---------- INFORMATION GIVEN

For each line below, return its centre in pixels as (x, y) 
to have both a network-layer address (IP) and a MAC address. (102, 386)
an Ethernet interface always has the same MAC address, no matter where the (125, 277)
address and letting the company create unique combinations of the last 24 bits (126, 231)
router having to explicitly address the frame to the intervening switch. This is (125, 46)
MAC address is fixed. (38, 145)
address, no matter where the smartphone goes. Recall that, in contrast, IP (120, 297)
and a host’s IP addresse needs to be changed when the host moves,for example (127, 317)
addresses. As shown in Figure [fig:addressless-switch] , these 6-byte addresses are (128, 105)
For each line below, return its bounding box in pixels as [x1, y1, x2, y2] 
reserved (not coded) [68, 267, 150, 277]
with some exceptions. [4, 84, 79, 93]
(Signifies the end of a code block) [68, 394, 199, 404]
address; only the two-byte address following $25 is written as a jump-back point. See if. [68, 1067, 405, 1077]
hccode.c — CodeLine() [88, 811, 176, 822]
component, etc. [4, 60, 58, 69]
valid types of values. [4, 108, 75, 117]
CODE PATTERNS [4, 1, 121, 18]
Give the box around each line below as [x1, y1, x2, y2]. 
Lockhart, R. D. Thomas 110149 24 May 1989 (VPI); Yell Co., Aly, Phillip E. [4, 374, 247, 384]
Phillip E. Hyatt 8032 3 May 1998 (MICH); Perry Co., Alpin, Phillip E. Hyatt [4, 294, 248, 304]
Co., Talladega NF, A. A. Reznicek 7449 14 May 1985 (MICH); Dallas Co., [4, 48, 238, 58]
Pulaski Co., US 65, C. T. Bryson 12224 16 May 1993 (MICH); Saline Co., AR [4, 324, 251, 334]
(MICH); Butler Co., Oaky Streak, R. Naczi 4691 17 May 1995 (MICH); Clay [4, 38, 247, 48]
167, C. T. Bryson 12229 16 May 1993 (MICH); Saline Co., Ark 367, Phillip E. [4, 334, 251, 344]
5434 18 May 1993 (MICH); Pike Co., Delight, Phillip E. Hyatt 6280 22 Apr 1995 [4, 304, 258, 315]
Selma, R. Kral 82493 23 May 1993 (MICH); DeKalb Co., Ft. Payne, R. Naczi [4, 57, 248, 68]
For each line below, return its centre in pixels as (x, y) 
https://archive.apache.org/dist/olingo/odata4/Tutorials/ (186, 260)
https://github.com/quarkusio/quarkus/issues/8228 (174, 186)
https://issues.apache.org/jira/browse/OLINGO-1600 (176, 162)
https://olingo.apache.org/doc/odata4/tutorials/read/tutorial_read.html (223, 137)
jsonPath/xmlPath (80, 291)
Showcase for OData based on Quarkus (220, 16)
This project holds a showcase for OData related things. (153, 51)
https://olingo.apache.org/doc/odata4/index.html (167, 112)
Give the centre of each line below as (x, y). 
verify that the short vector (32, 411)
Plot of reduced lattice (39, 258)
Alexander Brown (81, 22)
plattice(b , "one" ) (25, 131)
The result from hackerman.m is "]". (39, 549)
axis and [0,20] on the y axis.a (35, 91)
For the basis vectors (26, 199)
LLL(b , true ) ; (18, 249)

--------------------
---------- INFORMATION GIVEN

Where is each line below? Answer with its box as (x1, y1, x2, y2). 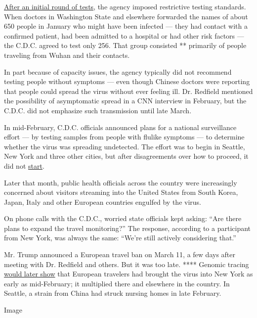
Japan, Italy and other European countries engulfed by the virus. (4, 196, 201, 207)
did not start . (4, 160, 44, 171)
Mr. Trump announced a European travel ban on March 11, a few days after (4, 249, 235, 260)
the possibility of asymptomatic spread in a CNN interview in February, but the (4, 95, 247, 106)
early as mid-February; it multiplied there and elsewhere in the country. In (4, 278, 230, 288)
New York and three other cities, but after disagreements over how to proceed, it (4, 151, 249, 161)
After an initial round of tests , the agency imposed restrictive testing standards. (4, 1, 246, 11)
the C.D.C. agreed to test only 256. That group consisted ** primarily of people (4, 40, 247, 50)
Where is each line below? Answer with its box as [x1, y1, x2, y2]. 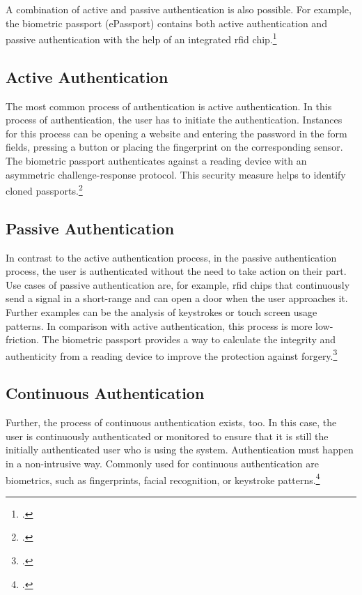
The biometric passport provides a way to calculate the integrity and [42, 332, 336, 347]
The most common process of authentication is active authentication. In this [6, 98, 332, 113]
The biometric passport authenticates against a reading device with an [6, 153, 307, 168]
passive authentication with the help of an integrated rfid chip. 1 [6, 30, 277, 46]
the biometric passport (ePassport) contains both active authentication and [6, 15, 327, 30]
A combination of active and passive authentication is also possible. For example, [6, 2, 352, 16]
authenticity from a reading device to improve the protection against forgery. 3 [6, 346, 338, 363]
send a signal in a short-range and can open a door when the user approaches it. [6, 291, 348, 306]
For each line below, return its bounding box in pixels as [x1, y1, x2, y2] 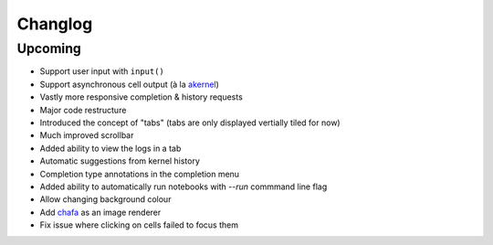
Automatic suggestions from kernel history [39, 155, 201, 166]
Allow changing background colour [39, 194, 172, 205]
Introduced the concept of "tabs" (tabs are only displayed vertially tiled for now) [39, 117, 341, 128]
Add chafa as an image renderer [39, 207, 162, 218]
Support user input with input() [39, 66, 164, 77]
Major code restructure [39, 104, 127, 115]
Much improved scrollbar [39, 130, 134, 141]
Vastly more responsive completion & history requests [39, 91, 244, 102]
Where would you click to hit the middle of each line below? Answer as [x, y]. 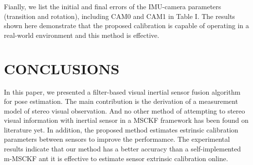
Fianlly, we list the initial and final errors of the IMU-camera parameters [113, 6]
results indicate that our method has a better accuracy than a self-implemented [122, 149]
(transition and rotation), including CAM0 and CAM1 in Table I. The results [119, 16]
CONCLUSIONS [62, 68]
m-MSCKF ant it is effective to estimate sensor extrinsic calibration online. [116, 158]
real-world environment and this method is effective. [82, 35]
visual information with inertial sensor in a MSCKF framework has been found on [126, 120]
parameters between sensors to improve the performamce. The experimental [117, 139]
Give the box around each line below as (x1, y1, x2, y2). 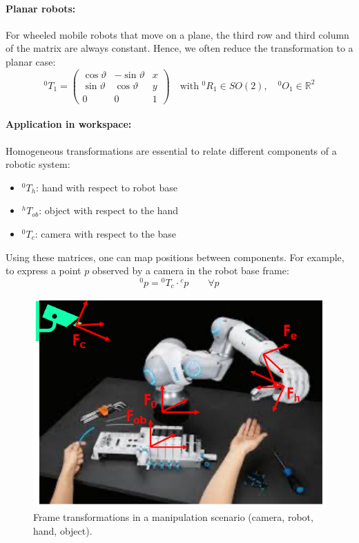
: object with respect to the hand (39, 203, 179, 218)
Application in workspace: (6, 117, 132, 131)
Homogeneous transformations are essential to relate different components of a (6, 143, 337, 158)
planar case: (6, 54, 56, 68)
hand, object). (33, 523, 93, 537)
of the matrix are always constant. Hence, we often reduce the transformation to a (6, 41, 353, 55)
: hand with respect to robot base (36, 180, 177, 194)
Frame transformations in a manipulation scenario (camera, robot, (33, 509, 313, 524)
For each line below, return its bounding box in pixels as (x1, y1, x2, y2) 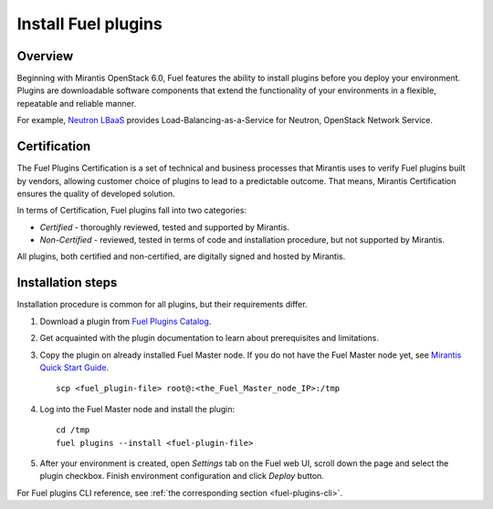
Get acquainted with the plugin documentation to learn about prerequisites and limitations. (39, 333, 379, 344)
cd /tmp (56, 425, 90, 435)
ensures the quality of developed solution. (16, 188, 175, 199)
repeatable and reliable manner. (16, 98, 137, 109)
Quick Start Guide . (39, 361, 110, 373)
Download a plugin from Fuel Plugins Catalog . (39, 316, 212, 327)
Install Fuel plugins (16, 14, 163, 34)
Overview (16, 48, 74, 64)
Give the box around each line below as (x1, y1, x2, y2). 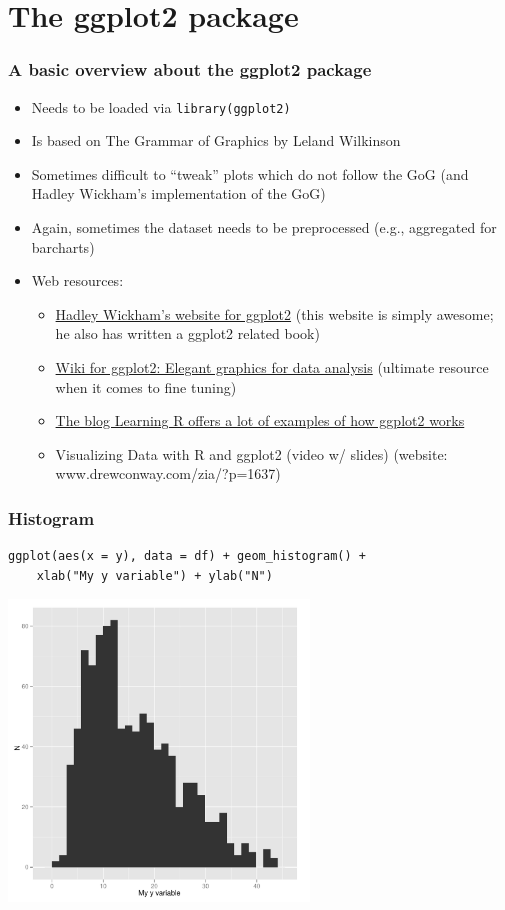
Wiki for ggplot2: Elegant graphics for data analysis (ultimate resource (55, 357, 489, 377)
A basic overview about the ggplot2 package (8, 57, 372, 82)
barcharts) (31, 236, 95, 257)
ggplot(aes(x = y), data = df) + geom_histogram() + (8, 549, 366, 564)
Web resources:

--------------------

From the records above, transcribe only the stretch from the line with "Fianlly, we list" through the line with "Overview (16, 48, 74, 64)", keeping both ends. Omit pictures.

ANSWER AREA:
Fianlly, we list the initial and final errors of the IMU-camera parameters [113, 6]
results indicate that our method has a better accuracy than a self-implemented [122, 149]
(transition and rotation), including CAM0 and CAM1 in Table I. The results [119, 16]
CONCLUSIONS [62, 68]
m-MSCKF ant it is effective to estimate sensor extrinsic calibration online. [116, 158]
real-world environment and this method is effective. [82, 35]
visual information with inertial sensor in a MSCKF framework has been found on [126, 120]
parameters between sensors to improve the performamce. The experimental [117, 139]
Give the box around each line below as (x1, y1, x2, y2). 
: object with respect to the hand (39, 203, 179, 218)
Application in workspace: (6, 117, 132, 131)
Homogeneous transformations are essential to relate different components of a (6, 143, 337, 158)
planar case: (6, 54, 56, 68)
hand, object). (33, 523, 93, 537)
of the matrix are always constant. Hence, we often reduce the transformation to a (6, 41, 353, 55)
: hand with respect to robot base (36, 180, 177, 194)
Frame transformations in a manipulation scenario (camera, robot, (33, 509, 313, 524)
For each line below, return its bounding box in pixels as (x1, y1, x2, y2) 
Get acquainted with the plugin documentation to learn about prerequisites and limitations. (39, 333, 379, 344)
cd /tmp (56, 425, 90, 435)
ensures the quality of developed solution. (16, 188, 175, 199)
repeatable and reliable manner. (16, 98, 137, 109)
Quick Start Guide . (39, 361, 110, 373)
Download a plugin from Fuel Plugins Catalog . (39, 316, 212, 327)
Install Fuel plugins (16, 14, 163, 34)
Overview (16, 48, 74, 64)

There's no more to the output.